I lied, I will comment on one factual piece. "normal library code in favour of hand-rolling your own half-baked implementations based on outdated trivia." Yes, that is the whole point of the series (not the characterization as half-based and outdated trivia). The point was to show how to build a game (and its engine) from scratch to as big of a degree as possible. The avowing of library code is the point, to show what it takes to build engines rather than call a library so that the industry has more people who would even attempt doing such a thing.
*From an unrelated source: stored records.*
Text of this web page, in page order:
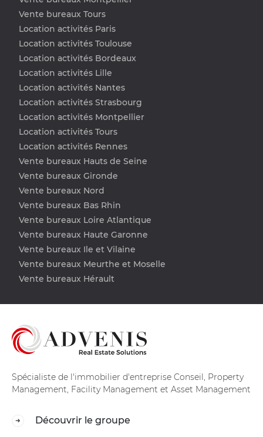
Vente bureaux Tours
Location activités Paris
Location activités Toulouse
Location activités Bordeaux
Location activités Lille
Location activités Nantes
Location activités Strasbourg
Location activités Montpellier
Location activités Tours
Location activités Rennes
Vente bureaux Hauts de Seine
Vente bureaux Gironde
Vente bureaux Nord
Vente bureaux Bas Rhin
Vente bureaux Loire Atlantique
Vente bureaux Haute Garonne
Vente bureaux Ile et Vilaine
Vente bureaux Meurthe et Moselle
Vente bureaux Hérault
Spécialiste de l'immobilier d'entreprise Conseil, Property
Management, Facility Management et Asset Management
Découvrir le groupe

Equally anecdotally, based on available online information, he worked for a long time on core technologies at RAD Game tools, a company which essentially every gamer, expect maybe pure mobile gamers, has purchased a game that used their technology. It may be possible that he acts (or acted in HMH) based on outdated trivia and favoured premature unfounded optimization, but I find it hard to believe based on the content of his I've engaged with and his track record.
nickelpro|1 year ago
But you should no more follow Casey in form and function than you would any other fundamentalist.
_aavaa_|1 year ago
The religious comparison is also a telling one given the state of the industry; for we aren't the theologian, we're the common folk looking for someone or something to follow in order to write better code.
Who are Casey's alternatives? Gesturing the cppcon as a learning resource has "read research papers to learn about a field" vibes. They can be highly informative and worth the effort, but not for beginners.
Who are Casey's contemporaries? If he's a fundamentalist then the atheists are nowhere to be seen by the beginners. Instead we have agile ceremony shamans, clean code bible missionaries, tdd doomsday cults, oop/rust/haskell/etc. zealots, a thriving megachurch industry of Lambda schools, and the mother of all cargo cults masquerading as web dev.